The artist Nosizwe Baqwa moved the audience with her powerful performative text and song. Photo: Akari Izumi Kvamme / Safemuse.
From the left: Celina Bright Jerman-Taylor, Ole Reitov and Ingeborg Moa discussed inconsistent visa practice and ways to overcome the current challenges. Photo: Jon Lundell / Safemuse.

Inconsistent visa practice

The conference included two panel discussions moderated by Ingeborg Moa (Norwegian Human Rights Fund). The first conversation was with Alexandra Archetti Stølen (Oslo World) and Per-Idar Almås (The Førde Traditional and World Music Festival) who shared their reflections and experiences as festival organisers. Thereafter Moa spoke with Ole Reitov (Unesco adviser and founder of Freemuse) and Celina Bright Jerman-Taylor (Safemuse) about the challenges and opportunities with regards to the 2005 Unesco convention on artistic diversity, which Norway has ratified together with 150 other countries as well as the EU. 

The discussions were followed by a performance by an anonymous Afghan singer and a mini-concert by the Malmø-based ICORN guest artist, Egyptian oud player and sound-artist Yasmine El Baramawy together with Danish tuba player Rasmus Svale Kjærgård Lund. The conference closed off with an artist talk, organised in collaboration with Riksscenen, Ballade and SalsaNor’s initiative Ella, whereby Guro Kleveland, editor of the web-magazine Ballade, interviewed Ayhvin Bruno from Venezuela, Dayami Ross from Cuba and Yasmine El Baramawy.

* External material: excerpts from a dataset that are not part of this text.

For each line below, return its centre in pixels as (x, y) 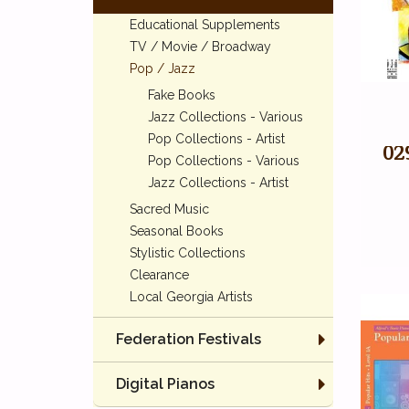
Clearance (159, 275)
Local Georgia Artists (191, 297)
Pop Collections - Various (224, 161)
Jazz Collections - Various (225, 117)
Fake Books (182, 95)
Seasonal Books (177, 231)
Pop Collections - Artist (216, 139)
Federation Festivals (189, 339)

Thank you to our supporters

Artistic Freedom Week 2022 and conference was organised with support from the Fritt Ord Foundation (Stiftelsen Fritt Ord) and the Norwegian Culture Council (Kulturrådet).

We extend a special thanks to all the participants, the engaged audience – both physical and digital -, and our partners Riksscenen, Ballade and SalsaNor. 

Yasmine El Baramawy and Rasmus Svale Kjærgård Lund. Photo: Jon Lundell / Safemuse.
Guro Kleveland led the artist talk with Ayhvin Bruno, Dayami Ross and Yasmine El Baramawy. Photo: Jon Lundell / Safemuse.